> [What is being asked] Copy out exactly, from the entries that follow, the line holding "sont pas dans la même partie que [111, 32]", the line holding "and expected output (125, 197)", and all lines between them, but no pictures.

==*==

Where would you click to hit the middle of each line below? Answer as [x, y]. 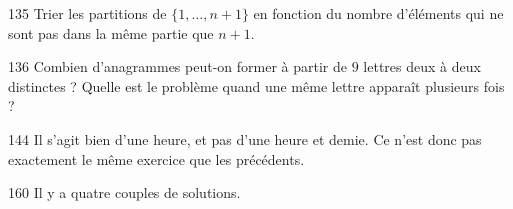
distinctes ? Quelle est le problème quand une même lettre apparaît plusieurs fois [256, 85]
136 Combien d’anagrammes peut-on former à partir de [177, 66]
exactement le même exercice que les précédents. [156, 158]
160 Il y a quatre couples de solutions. [124, 192]
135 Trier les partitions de [87, 13]
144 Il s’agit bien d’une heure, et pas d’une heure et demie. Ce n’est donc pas [245, 138]
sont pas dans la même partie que [111, 32]
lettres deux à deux [422, 66]
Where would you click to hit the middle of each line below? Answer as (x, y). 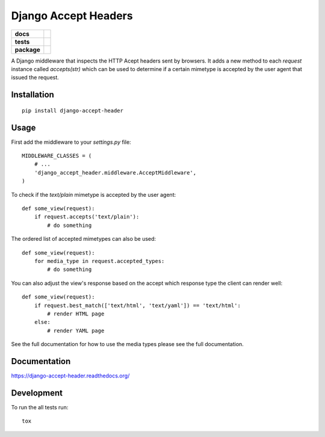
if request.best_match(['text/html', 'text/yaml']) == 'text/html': (137, 305)
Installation (32, 95)
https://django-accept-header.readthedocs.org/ (70, 376)
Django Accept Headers (72, 16)
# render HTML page (76, 314)
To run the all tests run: (40, 407)
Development (37, 393)
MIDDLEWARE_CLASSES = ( (57, 156)
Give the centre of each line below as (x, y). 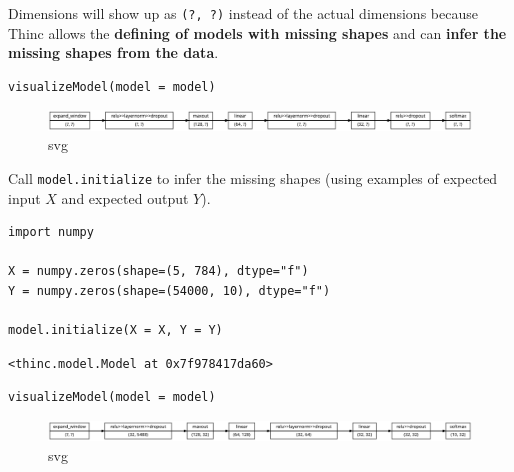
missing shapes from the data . (113, 52)
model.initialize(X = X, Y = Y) (115, 330)
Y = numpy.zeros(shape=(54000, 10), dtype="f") (169, 290)
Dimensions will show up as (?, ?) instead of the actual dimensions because (243, 13)
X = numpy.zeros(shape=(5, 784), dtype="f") (158, 271)
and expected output (125, 197)
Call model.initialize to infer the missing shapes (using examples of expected (253, 177)
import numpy (51, 232)
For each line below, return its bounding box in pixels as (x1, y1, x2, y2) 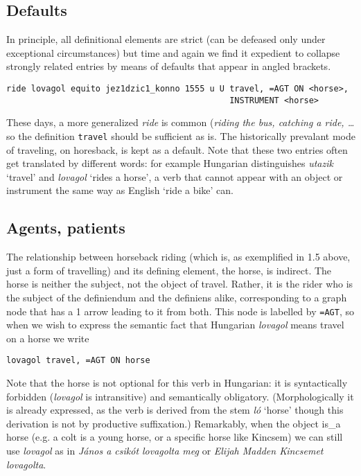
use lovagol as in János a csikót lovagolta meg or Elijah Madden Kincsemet (6, 443, 324, 457)
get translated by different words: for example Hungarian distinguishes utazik (6, 156, 333, 170)
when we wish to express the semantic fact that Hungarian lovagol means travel (6, 317, 344, 332)
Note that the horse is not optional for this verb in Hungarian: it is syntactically (6, 376, 348, 389)
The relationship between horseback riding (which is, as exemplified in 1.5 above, (6, 249, 351, 264)
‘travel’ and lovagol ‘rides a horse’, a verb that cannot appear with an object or (6, 169, 343, 184)
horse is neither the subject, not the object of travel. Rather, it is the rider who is (6, 276, 353, 291)
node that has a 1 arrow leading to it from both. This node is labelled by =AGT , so (6, 303, 354, 318)
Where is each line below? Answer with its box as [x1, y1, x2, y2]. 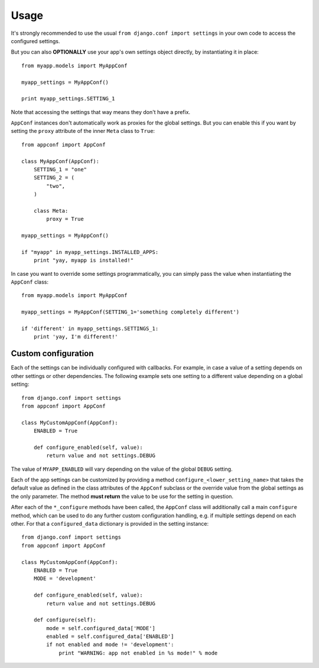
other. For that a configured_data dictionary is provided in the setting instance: [11, 520, 209, 527]
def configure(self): [33, 617, 97, 623]
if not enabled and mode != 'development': [46, 641, 174, 648]
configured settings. [11, 37, 60, 44]
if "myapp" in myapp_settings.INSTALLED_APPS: [21, 249, 159, 255]
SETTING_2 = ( [33, 174, 75, 181]
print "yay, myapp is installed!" [33, 257, 134, 264]
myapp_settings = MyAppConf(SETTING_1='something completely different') [21, 309, 240, 315]
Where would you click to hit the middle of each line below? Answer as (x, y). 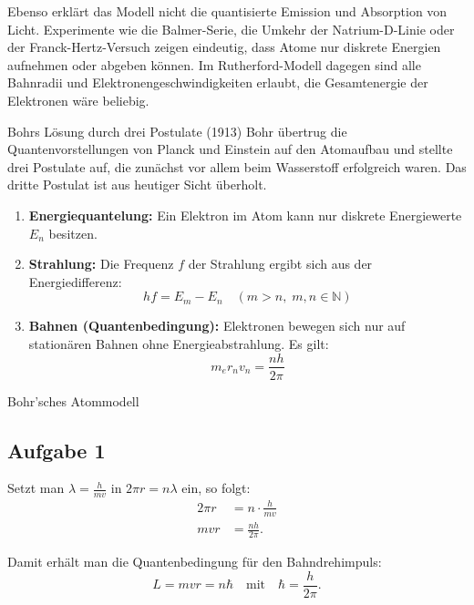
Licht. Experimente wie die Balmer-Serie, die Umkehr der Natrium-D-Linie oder (231, 29)
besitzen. (73, 233)
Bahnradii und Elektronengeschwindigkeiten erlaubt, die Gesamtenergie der (218, 82)
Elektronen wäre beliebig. (78, 100)
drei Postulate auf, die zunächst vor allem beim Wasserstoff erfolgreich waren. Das (237, 166)
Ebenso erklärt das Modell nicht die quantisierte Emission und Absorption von (227, 11)
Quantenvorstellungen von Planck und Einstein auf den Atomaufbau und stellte (230, 149)
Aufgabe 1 (57, 450)
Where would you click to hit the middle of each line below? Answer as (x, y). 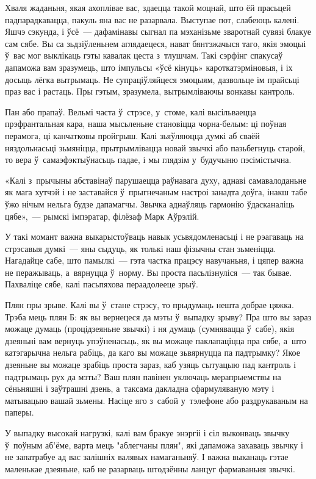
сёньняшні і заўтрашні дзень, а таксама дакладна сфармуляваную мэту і (140, 388)
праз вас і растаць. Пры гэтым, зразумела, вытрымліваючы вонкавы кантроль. (150, 91)
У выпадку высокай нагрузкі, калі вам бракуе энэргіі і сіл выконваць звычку (147, 433)
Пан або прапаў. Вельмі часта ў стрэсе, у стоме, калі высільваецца (131, 111)
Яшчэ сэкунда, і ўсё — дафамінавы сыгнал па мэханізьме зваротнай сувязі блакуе (158, 31)
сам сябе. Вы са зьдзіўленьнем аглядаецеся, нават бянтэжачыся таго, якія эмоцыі (156, 43)
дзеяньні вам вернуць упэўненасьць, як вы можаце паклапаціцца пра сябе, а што (156, 340)
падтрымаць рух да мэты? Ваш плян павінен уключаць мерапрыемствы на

==*==

> [Exercise solution]
sont pas dans la même partie que [111, 32]
lettres deux à deux [422, 66]
Where would you click to hit the middle of each line below? Answer as (x, y). 
if request.best_match(['text/html', 'text/yaml']) == 'text/html': (137, 305)
Installation (32, 95)
https://django-accept-header.readthedocs.org/ (70, 376)
Django Accept Headers (72, 16)
# render HTML page (76, 314)
To run the all tests run: (40, 407)
Development (37, 393)
MIDDLEWARE_CLASSES = ( (57, 156)
Give the centre of each line below as (x, y). 
missing shapes from the data . (113, 52)
model.initialize(X = X, Y = Y) (115, 330)
Y = numpy.zeros(shape=(54000, 10), dtype="f") (169, 290)
Dimensions will show up as (?, ?) instead of the actual dimensions because (243, 13)
X = numpy.zeros(shape=(5, 784), dtype="f") (158, 271)
and expected output (125, 197)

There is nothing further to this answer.